* **PROBLEM TO WORK ON**
Among the entries below, find the lines with "mobile" and copy them.

* **DATA FOR PROCESSING**
⟨

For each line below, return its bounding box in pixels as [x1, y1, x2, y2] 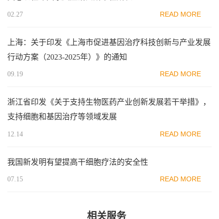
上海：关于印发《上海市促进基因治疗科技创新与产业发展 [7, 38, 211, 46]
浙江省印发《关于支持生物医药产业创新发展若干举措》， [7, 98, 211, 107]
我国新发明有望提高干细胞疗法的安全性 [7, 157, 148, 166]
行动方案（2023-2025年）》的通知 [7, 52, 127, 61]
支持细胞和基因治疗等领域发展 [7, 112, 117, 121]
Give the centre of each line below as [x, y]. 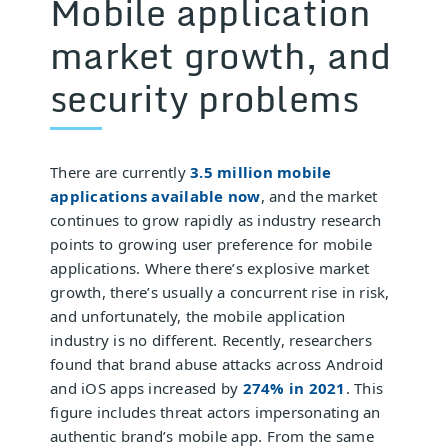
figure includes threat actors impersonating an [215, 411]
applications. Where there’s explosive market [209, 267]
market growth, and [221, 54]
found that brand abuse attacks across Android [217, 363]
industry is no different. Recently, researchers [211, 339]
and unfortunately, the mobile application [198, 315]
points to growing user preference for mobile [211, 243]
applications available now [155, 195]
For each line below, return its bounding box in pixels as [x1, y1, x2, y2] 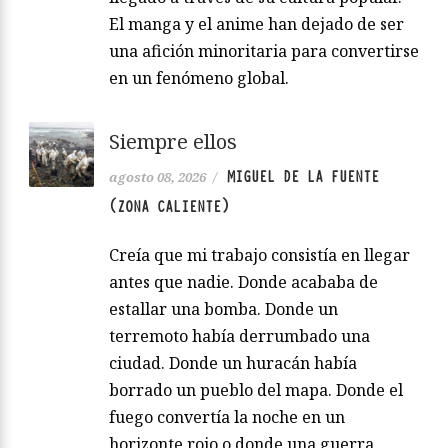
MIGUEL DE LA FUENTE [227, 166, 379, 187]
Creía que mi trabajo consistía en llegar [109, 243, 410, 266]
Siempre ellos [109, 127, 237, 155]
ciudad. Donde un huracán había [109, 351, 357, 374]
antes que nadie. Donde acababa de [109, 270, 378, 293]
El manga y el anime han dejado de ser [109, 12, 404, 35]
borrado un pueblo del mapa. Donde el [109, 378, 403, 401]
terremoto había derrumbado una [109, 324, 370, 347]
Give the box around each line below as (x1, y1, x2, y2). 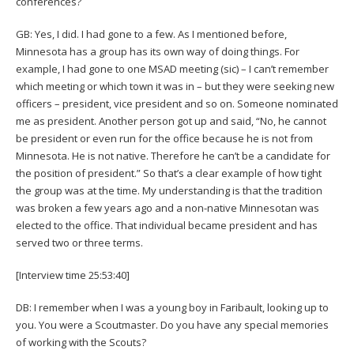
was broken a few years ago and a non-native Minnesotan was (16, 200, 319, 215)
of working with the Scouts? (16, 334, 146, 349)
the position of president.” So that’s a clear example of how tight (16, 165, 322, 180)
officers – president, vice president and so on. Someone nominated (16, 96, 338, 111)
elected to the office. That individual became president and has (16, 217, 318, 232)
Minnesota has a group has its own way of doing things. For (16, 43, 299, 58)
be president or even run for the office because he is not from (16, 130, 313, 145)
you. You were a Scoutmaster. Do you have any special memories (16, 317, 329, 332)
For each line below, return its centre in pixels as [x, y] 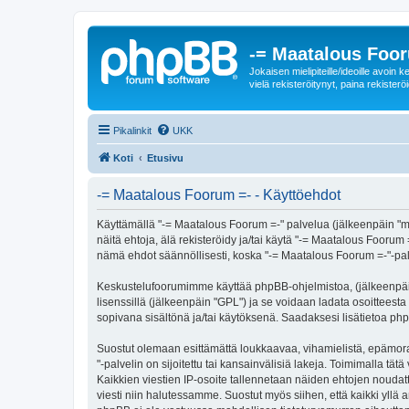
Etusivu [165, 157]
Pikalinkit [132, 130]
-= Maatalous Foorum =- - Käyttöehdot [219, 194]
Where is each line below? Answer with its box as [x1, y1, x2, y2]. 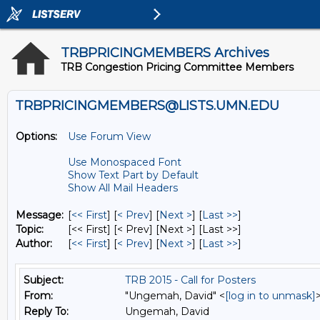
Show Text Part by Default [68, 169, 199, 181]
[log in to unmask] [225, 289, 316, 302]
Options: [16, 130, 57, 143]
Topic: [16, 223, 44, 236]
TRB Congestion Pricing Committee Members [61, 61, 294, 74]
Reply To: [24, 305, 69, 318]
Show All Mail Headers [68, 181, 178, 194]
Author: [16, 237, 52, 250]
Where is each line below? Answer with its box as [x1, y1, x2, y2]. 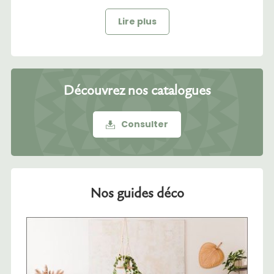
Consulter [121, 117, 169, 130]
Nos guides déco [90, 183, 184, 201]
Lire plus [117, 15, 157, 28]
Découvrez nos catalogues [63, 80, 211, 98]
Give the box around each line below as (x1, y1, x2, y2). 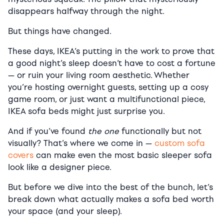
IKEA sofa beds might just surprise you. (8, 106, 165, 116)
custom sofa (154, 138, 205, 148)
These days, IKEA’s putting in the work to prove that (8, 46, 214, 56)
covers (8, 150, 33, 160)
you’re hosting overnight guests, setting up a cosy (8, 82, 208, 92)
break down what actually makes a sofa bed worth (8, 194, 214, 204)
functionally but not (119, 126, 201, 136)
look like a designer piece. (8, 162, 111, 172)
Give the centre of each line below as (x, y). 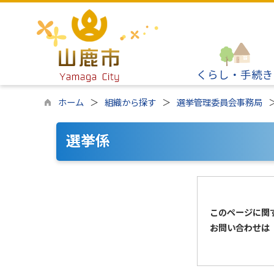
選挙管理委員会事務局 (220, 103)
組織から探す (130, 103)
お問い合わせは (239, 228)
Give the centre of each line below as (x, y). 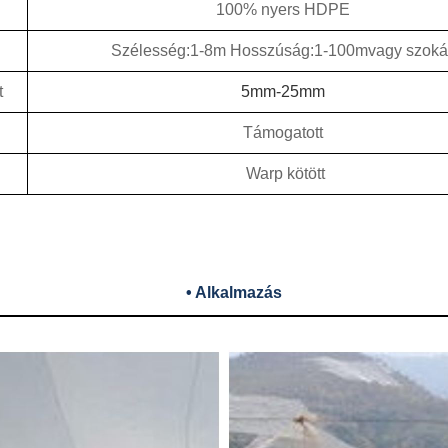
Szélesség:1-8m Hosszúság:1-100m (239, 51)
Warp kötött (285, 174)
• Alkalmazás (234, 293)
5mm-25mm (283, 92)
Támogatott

⟩

* **SOLVED PROBLEM**
and unfortunately, the mobile application [198, 315]
points to growing user preference for mobile [211, 243]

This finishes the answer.